The phosphor‐converted light‐emitting diode (PC‐LED) has become an indispensable solid‐state lighting and display technologies in the modern society. Nevertheless, the use of scarce rare‐earth ...elements and the thermal quenching (TQ) behavior are still two most crucial issues yet to be solved. Here, this work successfully demonstrates a highly efficient and thermally stable green emissive MnI2(XanPO) crystals showing a notable photoluminescence quantum yield (PLQY) of 94% and a super TQ resistance from 4 to 623 K. This unprecedented superior thermal stability is attributed to the low electron–phonon coupling and the unique rigid crystal structure of MnI2(XanPO) over the whole temperature range based on the temperature‐dependent photoluminescence (PL) and single crystal X‐ray diffraction (SCXRD) analyses. Considering these appealing properties, green PC‐LEDs with a power efficacy of 102.5 lm W−1, an external quantum efficiency (EQE) of 22.7% and a peak luminance up to 7750 000 cd m−2 are fabricated by integrating MnI2(XanPO) with commercial blue LEDs. Moreover, the applicability of MnI2(XanPO) in both micro‐LEDs and organic light‐emitting diodes (OLEDs) is also demonstrated. In a nutshell, this study uncovers a candidate of highly luminescent and TQ resistant manganese halide suitable for a variety of emission applications.

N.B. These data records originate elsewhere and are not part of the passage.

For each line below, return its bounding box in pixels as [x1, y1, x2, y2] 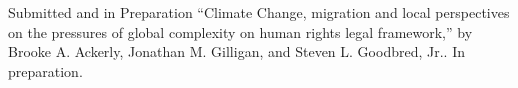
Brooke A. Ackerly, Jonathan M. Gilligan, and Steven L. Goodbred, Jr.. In [8, 41, 465, 62]
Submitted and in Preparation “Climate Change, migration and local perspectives [8, 2, 510, 22]
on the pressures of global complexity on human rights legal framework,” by [8, 21, 473, 42]
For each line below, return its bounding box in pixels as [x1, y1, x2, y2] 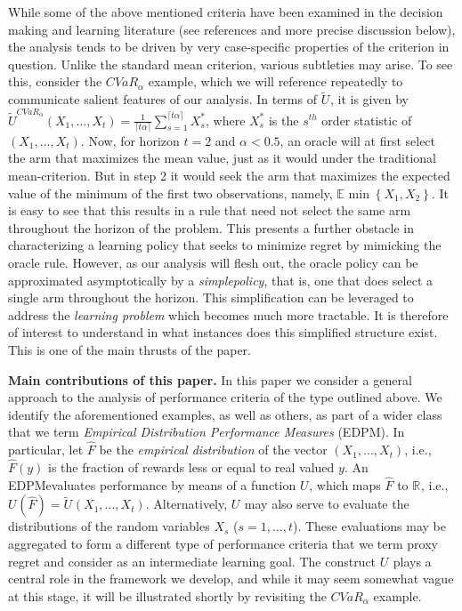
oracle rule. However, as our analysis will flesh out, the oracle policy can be [8, 253, 418, 271]
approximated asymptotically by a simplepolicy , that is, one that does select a [8, 270, 433, 289]
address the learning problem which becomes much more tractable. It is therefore [8, 305, 449, 324]
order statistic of [321, 110, 412, 129]
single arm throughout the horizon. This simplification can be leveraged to [8, 288, 414, 307]
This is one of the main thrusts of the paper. [8, 340, 251, 358]
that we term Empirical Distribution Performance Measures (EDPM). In [8, 422, 405, 441]
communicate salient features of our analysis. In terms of [8, 90, 317, 109]
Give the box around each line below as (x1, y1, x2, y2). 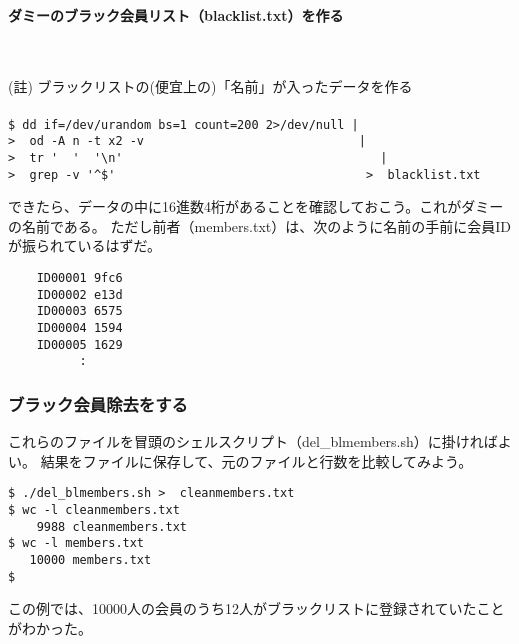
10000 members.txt (29, 552, 152, 567)
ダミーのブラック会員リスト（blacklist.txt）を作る (8, 4, 344, 25)
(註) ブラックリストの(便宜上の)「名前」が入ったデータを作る (8, 76, 413, 97)
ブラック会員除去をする (8, 391, 188, 416)
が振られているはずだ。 (8, 235, 162, 256)
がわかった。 (8, 617, 92, 638)
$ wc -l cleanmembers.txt (8, 502, 180, 517)
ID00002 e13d (36, 287, 123, 302)
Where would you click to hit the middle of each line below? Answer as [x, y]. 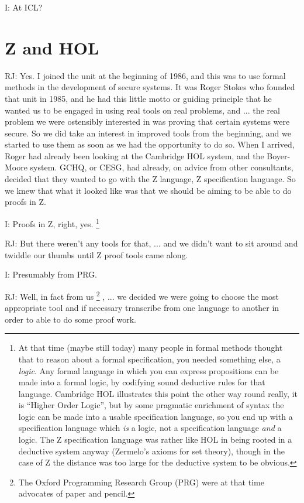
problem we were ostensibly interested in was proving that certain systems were [147, 122]
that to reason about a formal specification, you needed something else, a [149, 359]
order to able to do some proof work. [71, 319]
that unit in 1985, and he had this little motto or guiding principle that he [138, 98]
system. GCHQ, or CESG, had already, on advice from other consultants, [162, 167]
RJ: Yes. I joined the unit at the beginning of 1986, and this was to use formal [145, 75]
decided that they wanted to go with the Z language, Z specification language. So [150, 179]
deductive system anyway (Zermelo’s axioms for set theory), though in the [151, 451]
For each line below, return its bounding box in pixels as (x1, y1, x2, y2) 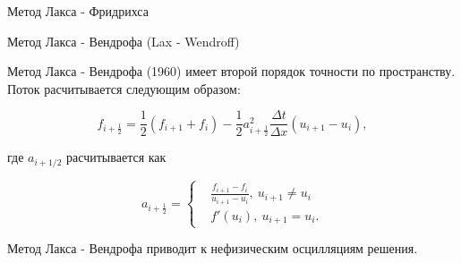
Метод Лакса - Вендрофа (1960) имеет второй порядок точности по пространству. (7, 62, 456, 81)
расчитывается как (66, 148, 166, 166)
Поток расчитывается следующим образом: (7, 79, 241, 98)
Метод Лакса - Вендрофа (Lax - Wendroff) (7, 31, 240, 50)
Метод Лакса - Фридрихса (7, 2, 149, 20)
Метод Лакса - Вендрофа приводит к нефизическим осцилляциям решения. (7, 239, 418, 258)
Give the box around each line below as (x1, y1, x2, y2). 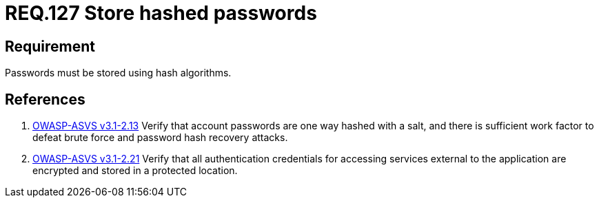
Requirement (5, 37, 96, 55)
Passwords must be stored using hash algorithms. (5, 67, 232, 79)
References (5, 90, 85, 108)
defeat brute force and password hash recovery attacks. (32, 131, 288, 144)
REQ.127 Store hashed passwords (5, 1, 317, 25)
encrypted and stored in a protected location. (32, 164, 238, 177)
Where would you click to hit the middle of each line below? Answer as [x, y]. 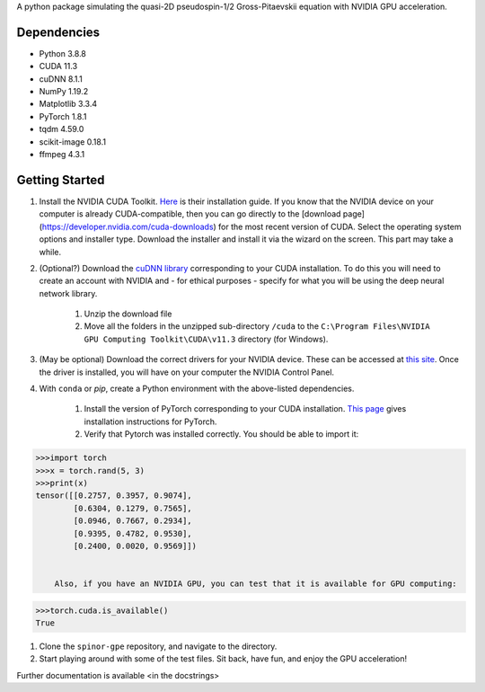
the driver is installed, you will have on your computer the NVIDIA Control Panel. [187, 372]
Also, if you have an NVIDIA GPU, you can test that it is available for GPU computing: [256, 584]
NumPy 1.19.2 [64, 92]
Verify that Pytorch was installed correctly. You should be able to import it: [221, 434]
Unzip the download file [128, 314]
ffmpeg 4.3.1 [62, 155]
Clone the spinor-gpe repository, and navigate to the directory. [158, 646]
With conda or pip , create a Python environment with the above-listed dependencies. [197, 389]
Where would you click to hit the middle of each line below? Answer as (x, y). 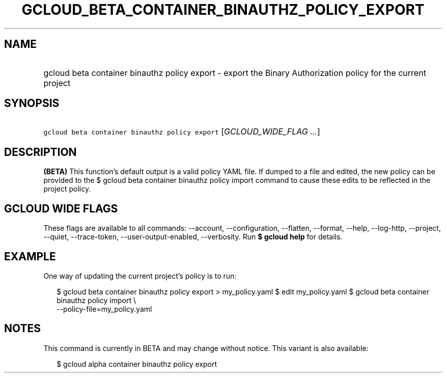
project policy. (67, 189)
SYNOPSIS (32, 103)
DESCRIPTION (40, 152)
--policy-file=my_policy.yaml (104, 309)
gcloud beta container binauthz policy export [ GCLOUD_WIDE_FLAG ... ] (182, 132)
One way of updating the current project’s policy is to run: (140, 276)
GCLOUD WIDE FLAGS (61, 208)
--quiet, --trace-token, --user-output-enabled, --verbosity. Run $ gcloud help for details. (193, 237)
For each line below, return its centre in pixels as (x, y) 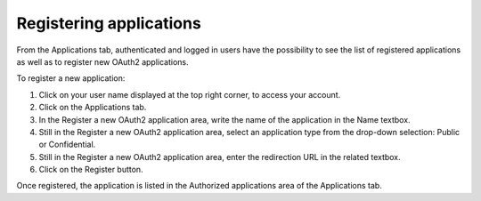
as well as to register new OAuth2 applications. (102, 61)
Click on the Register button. (91, 170)
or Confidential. (67, 145)
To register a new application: (71, 78)
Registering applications (109, 23)
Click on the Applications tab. (93, 108)
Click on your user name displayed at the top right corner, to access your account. (190, 94)
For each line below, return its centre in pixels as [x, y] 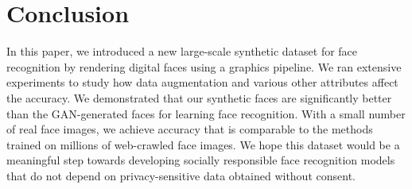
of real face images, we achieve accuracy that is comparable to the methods [190, 129]
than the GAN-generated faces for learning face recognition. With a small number [206, 113]
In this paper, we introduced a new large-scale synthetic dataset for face [182, 51]
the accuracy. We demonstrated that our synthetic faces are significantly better [199, 97]
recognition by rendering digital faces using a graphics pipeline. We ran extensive [204, 66]
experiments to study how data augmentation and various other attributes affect [202, 82]
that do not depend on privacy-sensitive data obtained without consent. [181, 175]
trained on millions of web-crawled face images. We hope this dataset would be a [203, 144]
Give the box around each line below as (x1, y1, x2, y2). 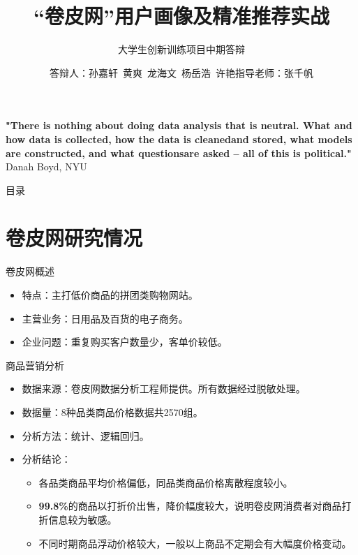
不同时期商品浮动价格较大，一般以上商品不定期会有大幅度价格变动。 (38, 535, 352, 550)
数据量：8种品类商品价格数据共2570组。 (22, 404, 203, 419)
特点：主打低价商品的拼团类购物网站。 (22, 288, 198, 302)
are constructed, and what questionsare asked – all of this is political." (6, 145, 352, 160)
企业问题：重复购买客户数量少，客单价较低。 (22, 334, 228, 349)
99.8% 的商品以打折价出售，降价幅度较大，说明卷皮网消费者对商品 (38, 498, 342, 513)
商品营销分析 (6, 357, 64, 372)
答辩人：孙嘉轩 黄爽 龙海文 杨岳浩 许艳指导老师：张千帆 (50, 65, 313, 80)

A highly efficient and thermally stable manganese halide crystal, MnI2(XanPO) is demonstrated. The low electron–phono coupling along with rigid crystal structure contributes to excellent photoluminescent quantum yield of 94% with unprecedented near zero thermal quenching from 4 to 623 K. The crystals find their applications in light emitting diodes and micro light emitting diodes with excellent external quantum efficiency (EQE) up to 22.7% and power efficacy as high as 102.5 lm W−1.